▸ **Problem**
Scan the listing below. Copy each line that contains "after".

= = = =

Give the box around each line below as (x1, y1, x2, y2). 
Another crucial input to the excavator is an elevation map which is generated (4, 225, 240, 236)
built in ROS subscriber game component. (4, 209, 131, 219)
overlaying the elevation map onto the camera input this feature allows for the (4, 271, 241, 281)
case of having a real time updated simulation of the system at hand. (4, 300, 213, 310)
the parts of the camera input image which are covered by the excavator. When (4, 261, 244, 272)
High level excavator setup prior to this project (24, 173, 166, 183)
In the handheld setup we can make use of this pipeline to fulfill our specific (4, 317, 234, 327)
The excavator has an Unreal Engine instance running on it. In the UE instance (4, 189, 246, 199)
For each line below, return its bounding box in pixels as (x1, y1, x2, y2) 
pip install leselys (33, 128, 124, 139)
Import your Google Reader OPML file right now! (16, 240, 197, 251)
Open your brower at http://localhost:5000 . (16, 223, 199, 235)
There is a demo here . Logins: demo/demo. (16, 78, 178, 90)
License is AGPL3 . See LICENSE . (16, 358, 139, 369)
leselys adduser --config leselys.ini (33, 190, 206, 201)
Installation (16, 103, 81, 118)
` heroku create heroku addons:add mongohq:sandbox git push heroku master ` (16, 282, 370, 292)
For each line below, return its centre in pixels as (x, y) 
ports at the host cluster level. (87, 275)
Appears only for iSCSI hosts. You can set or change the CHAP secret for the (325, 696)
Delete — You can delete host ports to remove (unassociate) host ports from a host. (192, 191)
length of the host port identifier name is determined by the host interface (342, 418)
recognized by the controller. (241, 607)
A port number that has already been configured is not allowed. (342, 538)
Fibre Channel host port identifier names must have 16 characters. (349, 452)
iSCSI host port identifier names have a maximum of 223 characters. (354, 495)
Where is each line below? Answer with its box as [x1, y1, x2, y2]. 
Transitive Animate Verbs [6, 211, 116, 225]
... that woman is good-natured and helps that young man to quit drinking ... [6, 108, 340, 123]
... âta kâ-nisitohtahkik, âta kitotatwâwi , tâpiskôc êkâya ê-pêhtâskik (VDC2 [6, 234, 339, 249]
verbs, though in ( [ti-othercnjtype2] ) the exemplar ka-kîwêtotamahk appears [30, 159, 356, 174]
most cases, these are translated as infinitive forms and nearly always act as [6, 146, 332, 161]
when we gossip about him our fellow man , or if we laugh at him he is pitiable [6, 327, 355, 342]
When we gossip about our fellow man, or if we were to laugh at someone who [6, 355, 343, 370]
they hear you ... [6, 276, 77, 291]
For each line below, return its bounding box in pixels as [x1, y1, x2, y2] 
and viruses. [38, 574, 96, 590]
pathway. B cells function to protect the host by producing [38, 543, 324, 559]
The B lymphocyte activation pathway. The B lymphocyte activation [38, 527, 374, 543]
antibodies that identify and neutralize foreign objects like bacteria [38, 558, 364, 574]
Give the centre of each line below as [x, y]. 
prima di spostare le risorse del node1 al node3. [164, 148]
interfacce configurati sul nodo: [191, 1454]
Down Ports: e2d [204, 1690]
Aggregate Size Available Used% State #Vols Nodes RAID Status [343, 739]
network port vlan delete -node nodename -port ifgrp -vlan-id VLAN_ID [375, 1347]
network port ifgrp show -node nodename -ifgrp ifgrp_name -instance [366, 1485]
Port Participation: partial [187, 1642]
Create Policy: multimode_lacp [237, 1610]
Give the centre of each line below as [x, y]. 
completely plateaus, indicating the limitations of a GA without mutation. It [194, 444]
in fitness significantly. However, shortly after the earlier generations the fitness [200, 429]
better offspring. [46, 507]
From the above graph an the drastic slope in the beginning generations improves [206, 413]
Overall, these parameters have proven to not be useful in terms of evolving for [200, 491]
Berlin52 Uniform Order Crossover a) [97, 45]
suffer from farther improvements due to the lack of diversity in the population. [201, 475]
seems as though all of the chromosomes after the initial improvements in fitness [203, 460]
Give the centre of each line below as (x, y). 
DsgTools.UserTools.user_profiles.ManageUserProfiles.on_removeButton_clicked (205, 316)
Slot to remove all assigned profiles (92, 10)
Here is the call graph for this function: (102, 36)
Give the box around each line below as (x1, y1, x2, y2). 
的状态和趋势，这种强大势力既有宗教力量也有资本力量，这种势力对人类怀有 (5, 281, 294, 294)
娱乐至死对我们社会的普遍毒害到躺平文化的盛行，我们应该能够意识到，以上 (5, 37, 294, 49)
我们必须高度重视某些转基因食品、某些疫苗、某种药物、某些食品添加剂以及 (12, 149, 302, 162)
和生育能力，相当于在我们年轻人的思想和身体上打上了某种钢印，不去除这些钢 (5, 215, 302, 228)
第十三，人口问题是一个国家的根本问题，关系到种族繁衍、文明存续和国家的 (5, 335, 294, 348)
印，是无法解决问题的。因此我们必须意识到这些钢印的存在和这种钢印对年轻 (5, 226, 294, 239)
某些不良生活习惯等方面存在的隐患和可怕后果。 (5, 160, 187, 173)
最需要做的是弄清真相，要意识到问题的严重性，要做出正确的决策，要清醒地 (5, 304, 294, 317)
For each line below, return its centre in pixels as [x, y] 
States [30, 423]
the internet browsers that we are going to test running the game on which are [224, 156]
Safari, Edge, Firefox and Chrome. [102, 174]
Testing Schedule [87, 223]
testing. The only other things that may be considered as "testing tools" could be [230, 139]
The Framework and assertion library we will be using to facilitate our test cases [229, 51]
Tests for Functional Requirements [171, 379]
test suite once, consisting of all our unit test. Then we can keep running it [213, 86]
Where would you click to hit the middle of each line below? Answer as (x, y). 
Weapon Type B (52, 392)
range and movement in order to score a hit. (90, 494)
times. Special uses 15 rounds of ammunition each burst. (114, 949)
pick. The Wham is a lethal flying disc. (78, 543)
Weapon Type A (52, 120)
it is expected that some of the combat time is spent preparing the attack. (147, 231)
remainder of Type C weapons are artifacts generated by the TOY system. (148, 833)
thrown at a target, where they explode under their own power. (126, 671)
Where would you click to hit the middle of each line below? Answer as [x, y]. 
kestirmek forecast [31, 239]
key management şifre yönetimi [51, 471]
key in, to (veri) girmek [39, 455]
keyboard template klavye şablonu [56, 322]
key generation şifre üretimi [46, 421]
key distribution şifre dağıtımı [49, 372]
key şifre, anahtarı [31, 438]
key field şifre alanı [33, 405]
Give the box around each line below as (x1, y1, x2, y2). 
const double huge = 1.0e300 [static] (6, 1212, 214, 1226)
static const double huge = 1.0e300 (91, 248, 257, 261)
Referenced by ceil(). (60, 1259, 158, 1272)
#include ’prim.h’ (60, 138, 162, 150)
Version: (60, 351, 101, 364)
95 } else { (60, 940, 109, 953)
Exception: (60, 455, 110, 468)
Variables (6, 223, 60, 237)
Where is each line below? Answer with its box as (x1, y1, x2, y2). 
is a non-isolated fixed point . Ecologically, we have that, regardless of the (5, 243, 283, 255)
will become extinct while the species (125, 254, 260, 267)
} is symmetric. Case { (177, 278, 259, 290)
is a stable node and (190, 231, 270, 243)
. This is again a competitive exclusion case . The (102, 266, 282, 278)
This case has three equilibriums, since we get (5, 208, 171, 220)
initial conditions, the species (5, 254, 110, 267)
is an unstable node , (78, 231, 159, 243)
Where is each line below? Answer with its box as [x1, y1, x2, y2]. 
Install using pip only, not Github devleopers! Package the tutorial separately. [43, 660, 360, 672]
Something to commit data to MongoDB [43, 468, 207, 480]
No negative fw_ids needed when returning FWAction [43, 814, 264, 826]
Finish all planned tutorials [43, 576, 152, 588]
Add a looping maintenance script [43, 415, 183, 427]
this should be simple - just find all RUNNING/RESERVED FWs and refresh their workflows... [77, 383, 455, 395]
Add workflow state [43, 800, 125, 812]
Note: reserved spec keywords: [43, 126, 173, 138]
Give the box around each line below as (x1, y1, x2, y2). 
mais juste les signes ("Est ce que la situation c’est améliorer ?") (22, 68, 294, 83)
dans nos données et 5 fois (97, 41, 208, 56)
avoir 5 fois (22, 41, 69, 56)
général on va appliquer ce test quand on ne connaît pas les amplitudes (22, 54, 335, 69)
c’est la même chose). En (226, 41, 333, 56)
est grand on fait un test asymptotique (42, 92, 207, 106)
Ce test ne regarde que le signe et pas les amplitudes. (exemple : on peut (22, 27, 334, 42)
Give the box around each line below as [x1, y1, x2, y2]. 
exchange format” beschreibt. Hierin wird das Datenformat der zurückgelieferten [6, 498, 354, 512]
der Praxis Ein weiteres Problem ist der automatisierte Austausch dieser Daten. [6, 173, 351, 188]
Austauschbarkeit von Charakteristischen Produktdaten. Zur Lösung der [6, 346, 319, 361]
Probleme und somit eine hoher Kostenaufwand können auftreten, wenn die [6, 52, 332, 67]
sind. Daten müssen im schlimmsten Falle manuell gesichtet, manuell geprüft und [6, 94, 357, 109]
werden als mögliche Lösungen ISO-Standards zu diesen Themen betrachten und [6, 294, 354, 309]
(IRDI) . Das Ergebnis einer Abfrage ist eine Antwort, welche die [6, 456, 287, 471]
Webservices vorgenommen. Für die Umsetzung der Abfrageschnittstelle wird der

= = = =

▸ **Solution to this exercise**
in fitness significantly. However, shortly after the earlier generations the fitness [200, 429]
seems as though all of the chromosomes after the initial improvements in fitness [203, 460]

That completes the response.